Dobie’s injury will keep him out for “12 to 14 weeks” according to the coach who played down the suggestion that Glasgow could recall Price from his loan spell at Edinburgh. “Apparently that is not going to be the case,” he said.

Smith’s problems at half-back were compounded with the news that Duncan Weir had been suspended for three matches for a high tackle against the Ospreys, although the sting was taken out with the likelihood that the only top-class match the stand-off will miss is Saturday’s game against Benetton. The stand-off will have the ban reduced to two games if he completes the World Rugby Coaching Intervention Programme, otherwise known as ‘tackle school’. The suspension also covers the Glasgow Warriors 'A' v Edinburgh 'A' fixture on November 24 which means Weir will be free for Glasgow’s home match with Ulster on November 25, provided he passes the tackling course.

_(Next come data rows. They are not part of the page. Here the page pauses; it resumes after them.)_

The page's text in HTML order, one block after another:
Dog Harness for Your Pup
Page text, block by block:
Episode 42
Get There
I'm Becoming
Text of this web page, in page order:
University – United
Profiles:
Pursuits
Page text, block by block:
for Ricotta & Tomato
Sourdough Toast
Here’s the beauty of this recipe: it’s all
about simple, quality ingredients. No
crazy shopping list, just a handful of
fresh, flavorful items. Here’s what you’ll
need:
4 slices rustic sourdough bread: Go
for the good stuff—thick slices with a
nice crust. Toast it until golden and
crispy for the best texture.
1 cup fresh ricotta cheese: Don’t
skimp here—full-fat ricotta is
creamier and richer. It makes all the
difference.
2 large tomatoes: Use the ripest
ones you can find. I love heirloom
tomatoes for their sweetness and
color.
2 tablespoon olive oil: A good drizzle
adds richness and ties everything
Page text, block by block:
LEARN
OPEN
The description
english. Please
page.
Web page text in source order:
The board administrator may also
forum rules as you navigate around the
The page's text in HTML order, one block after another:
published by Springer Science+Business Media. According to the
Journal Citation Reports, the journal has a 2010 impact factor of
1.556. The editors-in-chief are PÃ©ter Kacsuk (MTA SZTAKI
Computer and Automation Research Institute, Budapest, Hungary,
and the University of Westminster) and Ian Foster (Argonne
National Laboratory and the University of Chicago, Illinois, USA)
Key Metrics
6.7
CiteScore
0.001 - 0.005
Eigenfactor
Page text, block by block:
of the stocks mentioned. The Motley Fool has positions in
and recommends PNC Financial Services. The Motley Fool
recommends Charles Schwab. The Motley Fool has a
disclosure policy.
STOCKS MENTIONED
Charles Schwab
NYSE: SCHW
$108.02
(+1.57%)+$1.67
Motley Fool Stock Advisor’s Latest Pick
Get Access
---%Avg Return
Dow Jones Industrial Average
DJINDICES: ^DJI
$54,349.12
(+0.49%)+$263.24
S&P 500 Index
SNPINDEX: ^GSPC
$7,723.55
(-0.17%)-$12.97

Smith denied that Glasgow had been gaming the system by including the reserve team fixture. “The A game is important and is acknowledged by World Rugby so they took that into consideration,” he said. “It is World Rugby’s system. Any criticism should go to them, not to us. We showed them the games that we are going to play and they decided which games he should miss. It was referred to World Rugby, it wasn’t something we or URC were deciding. These are the games he can qualify for.”